(Extracted material Opens)

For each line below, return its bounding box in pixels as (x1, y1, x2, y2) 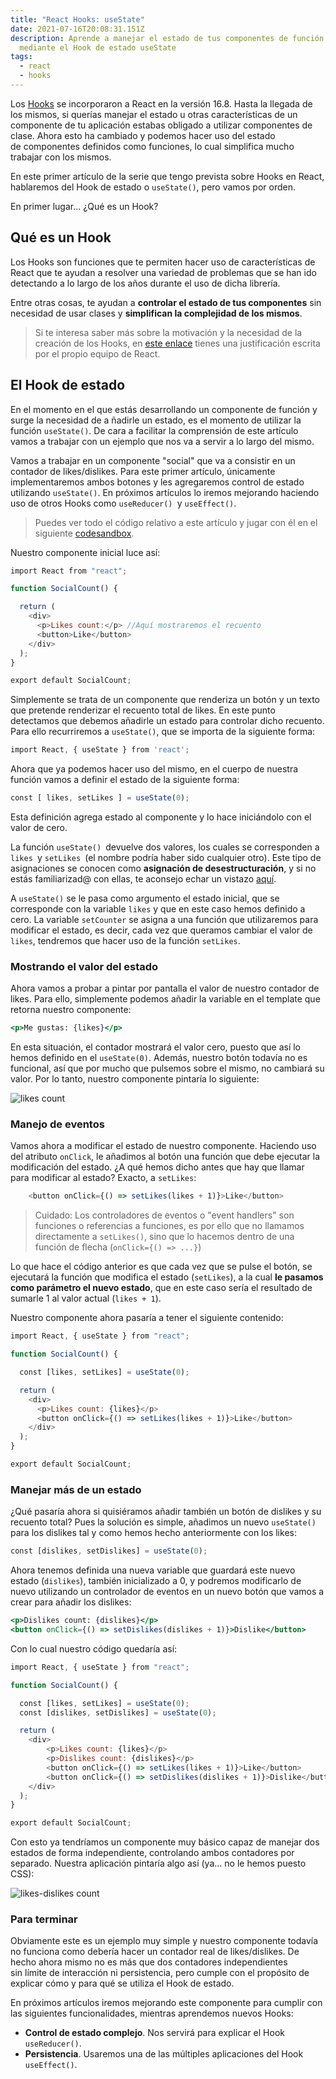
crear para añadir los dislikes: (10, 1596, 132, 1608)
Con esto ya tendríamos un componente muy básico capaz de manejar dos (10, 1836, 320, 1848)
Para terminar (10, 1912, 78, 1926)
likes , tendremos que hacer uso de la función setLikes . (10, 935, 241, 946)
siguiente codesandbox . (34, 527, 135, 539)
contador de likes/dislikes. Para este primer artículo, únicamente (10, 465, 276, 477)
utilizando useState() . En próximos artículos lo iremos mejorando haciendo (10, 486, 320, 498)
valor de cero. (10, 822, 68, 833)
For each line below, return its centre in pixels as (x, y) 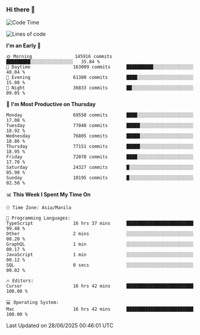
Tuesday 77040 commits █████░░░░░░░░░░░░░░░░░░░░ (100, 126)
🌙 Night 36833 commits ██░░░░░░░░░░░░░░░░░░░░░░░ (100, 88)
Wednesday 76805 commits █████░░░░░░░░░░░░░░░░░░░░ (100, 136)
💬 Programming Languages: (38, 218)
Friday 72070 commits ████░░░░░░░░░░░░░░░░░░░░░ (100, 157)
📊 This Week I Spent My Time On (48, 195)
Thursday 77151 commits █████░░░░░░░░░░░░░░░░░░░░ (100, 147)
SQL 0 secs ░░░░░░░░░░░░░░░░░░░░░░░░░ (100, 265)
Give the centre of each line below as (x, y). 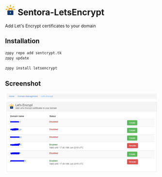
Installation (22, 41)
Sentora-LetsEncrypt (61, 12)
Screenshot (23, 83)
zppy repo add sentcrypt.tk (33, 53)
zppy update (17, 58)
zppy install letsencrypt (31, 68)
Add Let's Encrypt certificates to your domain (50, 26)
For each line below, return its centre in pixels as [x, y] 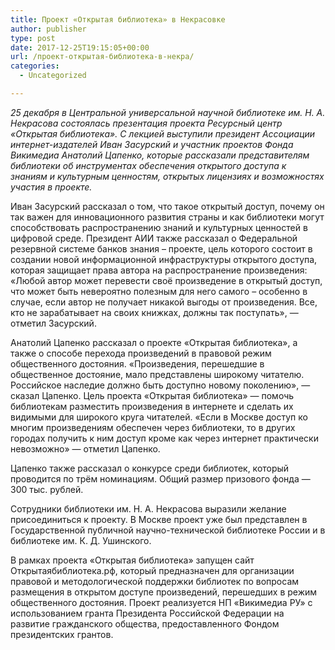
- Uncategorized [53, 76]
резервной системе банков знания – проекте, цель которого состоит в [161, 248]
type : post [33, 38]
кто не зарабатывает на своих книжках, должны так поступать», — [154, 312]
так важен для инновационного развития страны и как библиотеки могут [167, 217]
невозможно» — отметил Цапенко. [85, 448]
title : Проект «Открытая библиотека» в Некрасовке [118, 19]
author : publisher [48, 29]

(Extracted material Closes)

About this exercise:
Please quote the lines of the material, beginning with the first and ending with the one that contains "Para terminar (10, 1912, 78, 1926)", exactly as written and without any pictures.

Reply to the exercise:
For each line below, return its bounding box in pixels as (x1, y1, x2, y2) 
crear para añadir los dislikes: (10, 1596, 132, 1608)
Con esto ya tendríamos un componente muy básico capaz de manejar dos (10, 1836, 320, 1848)
Para terminar (10, 1912, 78, 1926)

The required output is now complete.